======== Input data ========

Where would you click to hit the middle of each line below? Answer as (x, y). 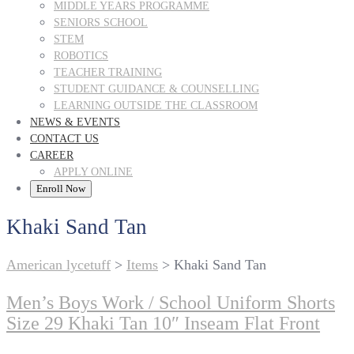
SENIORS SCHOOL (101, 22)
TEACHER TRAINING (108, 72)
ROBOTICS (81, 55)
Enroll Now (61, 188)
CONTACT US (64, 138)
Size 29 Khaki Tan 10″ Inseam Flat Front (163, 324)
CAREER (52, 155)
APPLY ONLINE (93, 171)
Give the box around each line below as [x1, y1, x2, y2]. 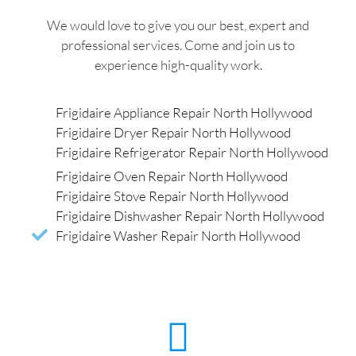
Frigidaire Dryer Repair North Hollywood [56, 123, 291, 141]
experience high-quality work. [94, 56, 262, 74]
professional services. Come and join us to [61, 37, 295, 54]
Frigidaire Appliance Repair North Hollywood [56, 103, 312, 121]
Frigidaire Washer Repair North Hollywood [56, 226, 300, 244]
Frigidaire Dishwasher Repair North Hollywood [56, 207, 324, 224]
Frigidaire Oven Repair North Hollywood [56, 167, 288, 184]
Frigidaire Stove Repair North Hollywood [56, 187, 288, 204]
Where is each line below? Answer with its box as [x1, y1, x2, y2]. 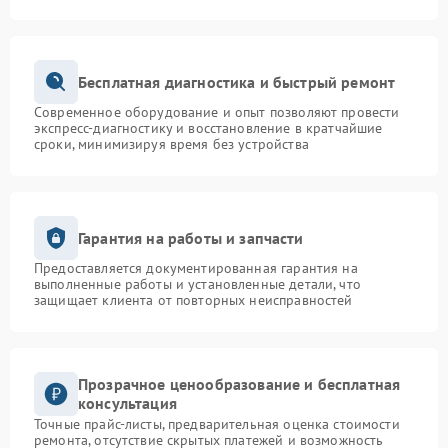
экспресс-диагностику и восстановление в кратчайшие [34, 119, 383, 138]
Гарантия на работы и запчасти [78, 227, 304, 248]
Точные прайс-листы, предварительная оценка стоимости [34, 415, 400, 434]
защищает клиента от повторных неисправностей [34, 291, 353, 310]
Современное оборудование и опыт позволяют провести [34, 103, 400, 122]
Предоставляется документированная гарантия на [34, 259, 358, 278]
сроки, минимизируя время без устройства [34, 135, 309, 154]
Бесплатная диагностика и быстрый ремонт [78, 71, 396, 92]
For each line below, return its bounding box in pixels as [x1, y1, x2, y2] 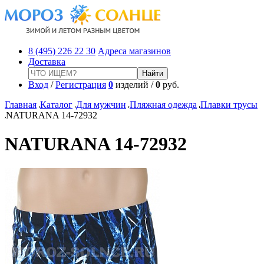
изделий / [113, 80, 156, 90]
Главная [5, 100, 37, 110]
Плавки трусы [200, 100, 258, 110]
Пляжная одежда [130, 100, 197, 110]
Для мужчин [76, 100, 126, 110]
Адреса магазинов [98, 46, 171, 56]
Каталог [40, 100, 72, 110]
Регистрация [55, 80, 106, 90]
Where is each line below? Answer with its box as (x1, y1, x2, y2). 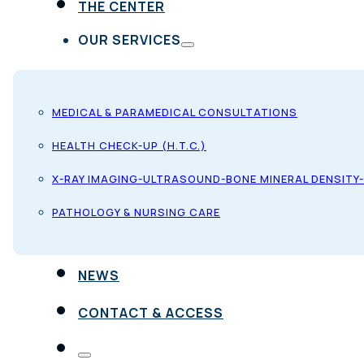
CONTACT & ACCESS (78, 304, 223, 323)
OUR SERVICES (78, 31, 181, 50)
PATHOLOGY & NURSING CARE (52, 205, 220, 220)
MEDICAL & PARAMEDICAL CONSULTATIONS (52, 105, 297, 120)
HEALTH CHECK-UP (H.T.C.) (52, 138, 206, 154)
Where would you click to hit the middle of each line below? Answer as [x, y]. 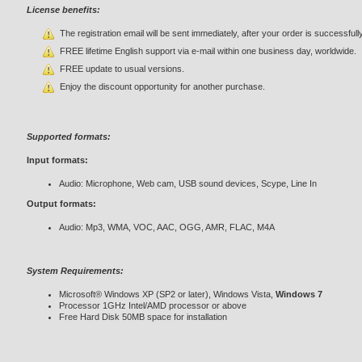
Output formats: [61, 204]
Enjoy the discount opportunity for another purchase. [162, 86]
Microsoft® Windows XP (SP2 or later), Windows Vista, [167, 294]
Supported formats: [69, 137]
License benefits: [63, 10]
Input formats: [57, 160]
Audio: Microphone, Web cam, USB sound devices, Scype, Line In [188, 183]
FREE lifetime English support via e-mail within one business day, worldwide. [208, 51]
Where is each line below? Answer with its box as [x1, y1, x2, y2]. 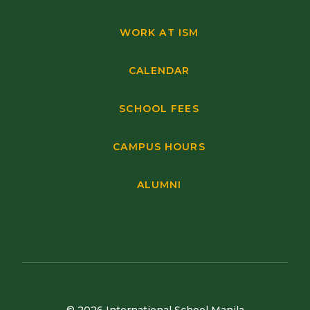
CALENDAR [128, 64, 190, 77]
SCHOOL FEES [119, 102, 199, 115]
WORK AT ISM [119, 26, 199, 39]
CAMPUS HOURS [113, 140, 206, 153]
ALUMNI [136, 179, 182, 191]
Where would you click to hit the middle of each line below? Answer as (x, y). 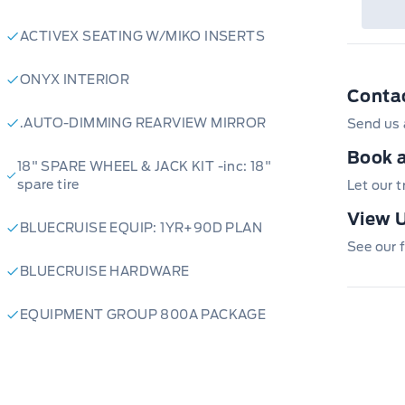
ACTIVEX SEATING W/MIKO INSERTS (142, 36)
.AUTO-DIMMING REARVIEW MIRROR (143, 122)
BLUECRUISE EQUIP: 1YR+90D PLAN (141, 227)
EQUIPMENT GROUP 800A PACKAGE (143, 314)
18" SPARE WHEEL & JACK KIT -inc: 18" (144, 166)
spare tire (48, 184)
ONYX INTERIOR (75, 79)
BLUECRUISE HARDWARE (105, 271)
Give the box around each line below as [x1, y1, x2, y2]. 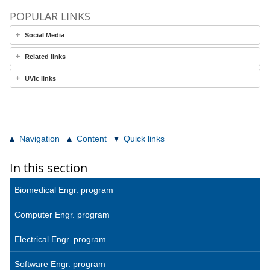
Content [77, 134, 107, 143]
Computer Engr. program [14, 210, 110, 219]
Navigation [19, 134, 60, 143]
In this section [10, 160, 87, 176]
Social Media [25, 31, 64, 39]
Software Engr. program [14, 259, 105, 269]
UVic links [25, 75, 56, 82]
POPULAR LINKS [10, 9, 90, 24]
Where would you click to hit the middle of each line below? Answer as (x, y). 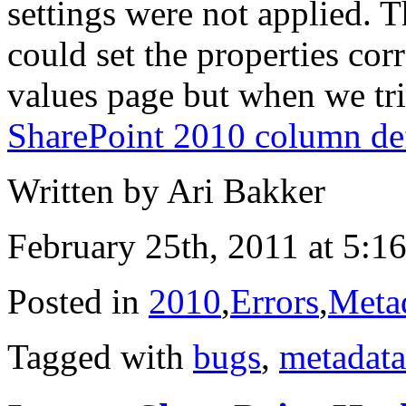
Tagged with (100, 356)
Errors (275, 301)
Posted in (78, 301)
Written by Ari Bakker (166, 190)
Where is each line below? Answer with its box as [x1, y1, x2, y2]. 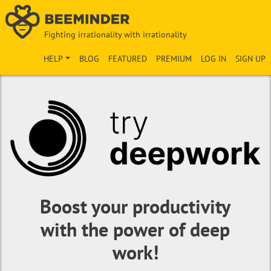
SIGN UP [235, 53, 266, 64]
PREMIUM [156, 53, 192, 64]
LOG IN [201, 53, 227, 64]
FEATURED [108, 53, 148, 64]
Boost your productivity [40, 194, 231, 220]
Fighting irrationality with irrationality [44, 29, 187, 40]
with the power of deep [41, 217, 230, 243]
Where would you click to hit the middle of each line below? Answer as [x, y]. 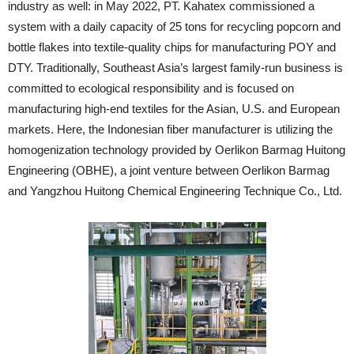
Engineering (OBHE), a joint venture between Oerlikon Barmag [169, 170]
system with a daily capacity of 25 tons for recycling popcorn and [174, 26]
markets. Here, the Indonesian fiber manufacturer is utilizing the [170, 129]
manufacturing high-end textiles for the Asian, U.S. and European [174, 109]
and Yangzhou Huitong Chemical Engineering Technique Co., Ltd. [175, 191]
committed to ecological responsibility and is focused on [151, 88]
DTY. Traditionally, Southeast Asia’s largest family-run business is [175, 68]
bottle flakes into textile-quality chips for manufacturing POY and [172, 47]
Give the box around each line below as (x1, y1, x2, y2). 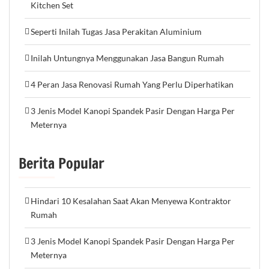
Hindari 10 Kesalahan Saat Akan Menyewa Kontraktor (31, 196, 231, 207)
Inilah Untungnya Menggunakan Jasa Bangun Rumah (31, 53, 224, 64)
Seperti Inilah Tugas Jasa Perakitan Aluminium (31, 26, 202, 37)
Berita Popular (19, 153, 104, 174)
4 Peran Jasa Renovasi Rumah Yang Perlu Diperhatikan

========

What lines of the data contain the string "Rumah"? List them.

Inilah Untungnya Menggunakan Jasa Bangun Rumah (31, 53, 224, 64)
4 Peran Jasa Renovasi Rumah Yang Perlu Diperhatikan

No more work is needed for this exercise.